Stored entries
►

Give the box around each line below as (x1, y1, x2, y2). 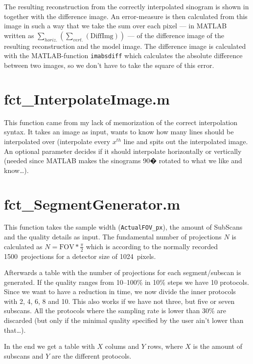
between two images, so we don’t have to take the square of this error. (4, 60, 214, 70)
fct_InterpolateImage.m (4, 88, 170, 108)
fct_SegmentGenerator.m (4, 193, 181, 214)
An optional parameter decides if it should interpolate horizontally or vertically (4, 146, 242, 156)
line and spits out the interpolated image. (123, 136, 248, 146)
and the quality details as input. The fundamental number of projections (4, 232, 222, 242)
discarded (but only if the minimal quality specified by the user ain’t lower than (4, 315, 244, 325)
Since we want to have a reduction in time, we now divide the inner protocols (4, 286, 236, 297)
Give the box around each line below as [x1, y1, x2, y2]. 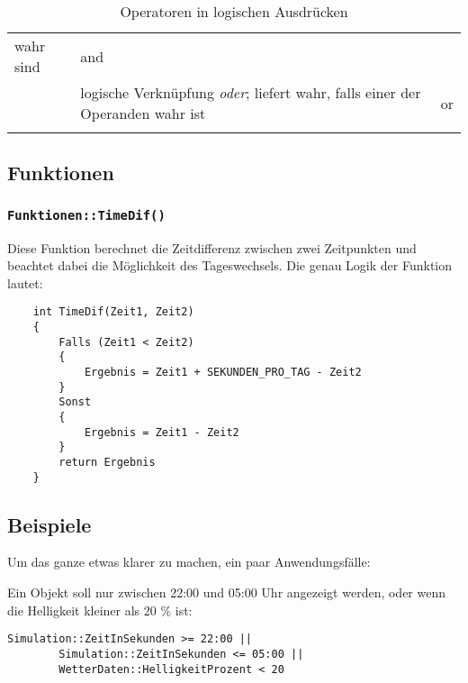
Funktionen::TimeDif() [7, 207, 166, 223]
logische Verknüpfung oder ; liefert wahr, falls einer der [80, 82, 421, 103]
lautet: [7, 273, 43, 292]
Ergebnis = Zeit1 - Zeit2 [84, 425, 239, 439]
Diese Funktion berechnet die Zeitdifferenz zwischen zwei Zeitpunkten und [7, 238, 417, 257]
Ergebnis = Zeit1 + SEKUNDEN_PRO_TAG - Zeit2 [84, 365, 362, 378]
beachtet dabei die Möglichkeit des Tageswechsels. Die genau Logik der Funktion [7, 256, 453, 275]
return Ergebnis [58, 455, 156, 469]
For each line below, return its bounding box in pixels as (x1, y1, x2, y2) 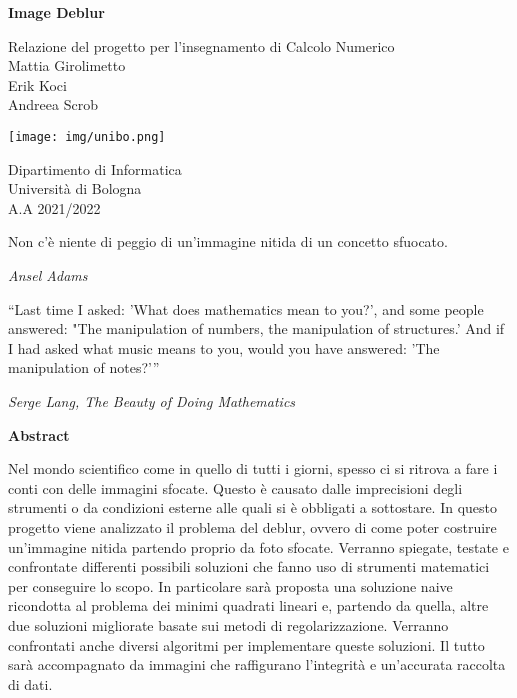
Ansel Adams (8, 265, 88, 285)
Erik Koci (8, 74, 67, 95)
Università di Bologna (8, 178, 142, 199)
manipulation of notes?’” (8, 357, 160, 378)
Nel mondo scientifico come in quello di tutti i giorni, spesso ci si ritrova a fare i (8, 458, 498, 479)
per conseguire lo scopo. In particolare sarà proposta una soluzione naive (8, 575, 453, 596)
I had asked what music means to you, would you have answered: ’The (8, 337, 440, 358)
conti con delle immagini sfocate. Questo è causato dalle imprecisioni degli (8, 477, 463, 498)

◄
►

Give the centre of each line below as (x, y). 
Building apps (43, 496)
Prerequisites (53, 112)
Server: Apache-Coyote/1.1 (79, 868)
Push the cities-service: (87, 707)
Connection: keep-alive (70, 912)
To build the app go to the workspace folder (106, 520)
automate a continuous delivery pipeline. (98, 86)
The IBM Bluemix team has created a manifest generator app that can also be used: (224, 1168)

◄

[Work required] Once the line with "y1, x2, y2)." is found in the data above, reproduce it and each line after it exactly, through the line with "Since we want". Omit the pictures.

[Response box]
Give the box around each line below as (x1, y1, x2, y2). 
between two images, so we don’t have to take the square of this error. (4, 60, 214, 70)
fct_InterpolateImage.m (4, 88, 170, 108)
fct_SegmentGenerator.m (4, 193, 181, 214)
An optional parameter decides if it should interpolate horizontally or vertically (4, 146, 242, 156)
line and spits out the interpolated image. (123, 136, 248, 146)
and the quality details as input. The fundamental number of projections (4, 232, 222, 242)
discarded (but only if the minimal quality specified by the user ain’t lower than (4, 315, 244, 325)
Since we want to have a reduction in time, we now divide the inner protocols (4, 286, 236, 297)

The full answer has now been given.